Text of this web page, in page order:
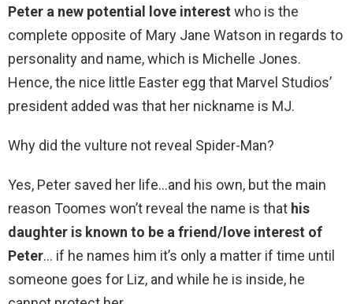
Peter a new potential love interest who is the
complete opposite of Mary Jane Watson in regards to
personality and name, which is Michelle Jones.
Hence, the nice little Easter egg that Marvel Studios’
president added was that her nickname is MJ.
Why did the vulture not reveal Spider-Man?
Yes, Peter saved her life…and his own, but the main
reason Toomes won’t reveal the name is that his
daughter is known to be a friend/love interest of
Peter… if he names him it’s only a matter if time until
someone goes for Liz, and while he is inside, he

__TO DO__.
Set aside the pictures. Then return every line of the material above verbatim.

__RESULT OF THE EXERCISE__.
Text of this web page, in page order:
Peter a new potential love interest who is the
complete opposite of Mary Jane Watson in regards to
personality and name, which is Michelle Jones.
Hence, the nice little Easter egg that Marvel Studios’
president added was that her nickname is MJ.
Why did the vulture not reveal Spider-Man?
Yes, Peter saved her life…and his own, but the main
reason Toomes won’t reveal the name is that his
daughter is known to be a friend/love interest of
Peter… if he names him it’s only a matter if time until
someone goes for Liz, and while he is inside, he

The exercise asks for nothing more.